To illustrate how far from nutrition truths we’ve strayed, look at the oldest quote on food: let food be thy medicine, and medicine be thy food. You’ve probably read this Hippocrates-based wisdom a thousand times, possibly even seen it framed in organic coffee shops, but a paper in eSPEN Journal found no evidence that this quote should be attributed to him. Just because it’s a meme doesn’t make it factual.

Truth is, women inherently eat differently from men, even when offered the very same food choices. A paper in >Frontiers in Human Neuroscience plugged an equal number of men and women into high frequency transcranial random noise stimulation machinery and got them to choose between a series of two foods. Men routinely chose different foods from women.

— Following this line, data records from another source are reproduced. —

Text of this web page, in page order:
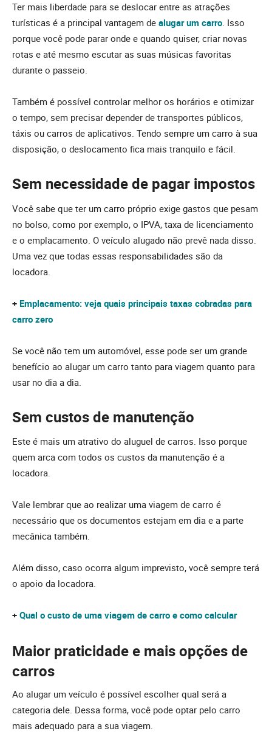
Ter mais liberdade para se deslocar entre as atrações
turísticas é a principal vantagem de alugar um carro. Isso
porque você pode parar onde e quando quiser, criar novas
rotas e até mesmo escutar as suas músicas favoritas
durante o passeio.
Também é possível controlar melhor os horários e otimizar
o tempo, sem precisar depender de transportes públicos,
táxis ou carros de aplicativos. Tendo sempre um carro à sua
disposição, o deslocamento fica mais tranquilo e fácil.
Sem necessidade de pagar impostos
Você sabe que ter um carro próprio exige gastos que pesam
no bolso, como por exemplo, o IPVA, taxa de licenciamento
e o emplacamento. O veículo alugado não prevê nada disso.
Uma vez que todas essas responsabilidades são da
locadora.
+ Emplacamento: veja quais principais taxas cobradas para
carro zero
Se você não tem um automóvel, esse pode ser um grande
benefício ao alugar um carro tanto para viagem quanto para
usar no dia a dia.
Sem custos de manutenção
Este é mais um atrativo do aluguel de carros. Isso porque
quem arca com todos os custos da manutenção é a
locadora.
Vale lembrar que ao realizar uma viagem de carro é
necessário que os documentos estejam em dia e a parte
mecânica também.
Além disso, caso ocorra algum imprevisto, você sempre terá
o apoio da locadora.
+ Qual o custo de uma viagem de carro e como calcular
Maior praticidade e mais opções de
carros
Ao alugar um veículo é possível escolher qual será a
categoria dele. Dessa forma, você pode optar pelo carro
mais adequado para a sua viagem.
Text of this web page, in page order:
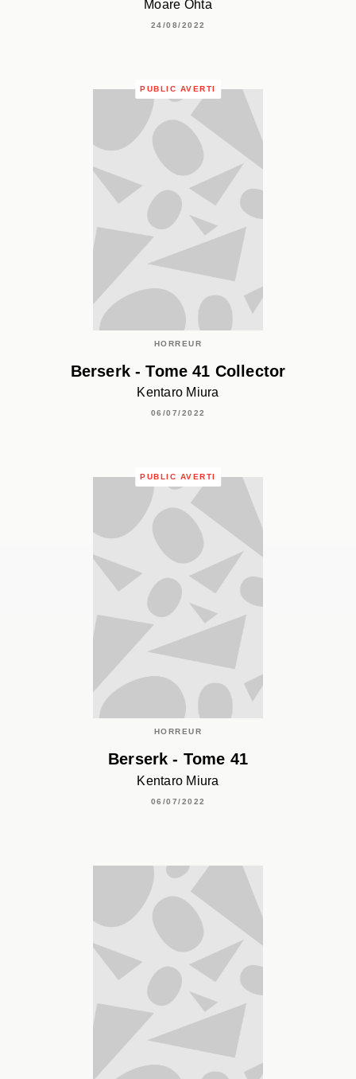
Moare Ohta
24/08/2022
PUBLIC AVERTI
HORREUR
Berserk - Tome 41 Collector
Kentaro Miura
06/07/2022
PUBLIC AVERTI
HORREUR
Berserk - Tome 41
Kentaro Miura
06/07/2022
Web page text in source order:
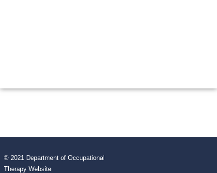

But how much of this is really genetic and how much is based on societal evolution and norms? Well, the fact that certain foods are designed to cater for the gender differences tells you that marketing is not some sort of conspiracy; it actually plays on real results and habits. In evolutionary terms, men were hunters and sought meat as a reward which is why they’re more likely to order a steak or be tongs in hand over the barbecue. Women gathered and farmed vegetables, hence the stereotype of the salad dinner. What this shows is that we learn much of our food preferences based on what society expects from us, not because we were born with different taste buds. Both men and women make food choices to reaffirm their connection to a particular gender. “I’m a man, so to make sense of all that weirdness, I’ll order the ribs. I’m a woman which is very complex so people like me drink the rose wine.”

Truthfully, none of that matters anymore because society has become so creatively diverse and beautifully gender fluid that a woman can gleefully choose to wash down meat pies with pints of lager. However, when you see a study telling you about exact amounts of the latest super foods, treat it with skepticism around the research protocols rather than wondering if it’s more relevant for a woman than a man. Despite a garden variety man remaining unable to catch a hint even when it’s slapping him in the face, he’s still biologically the closest approximation to your physiology and we’re all in it together to be healthier.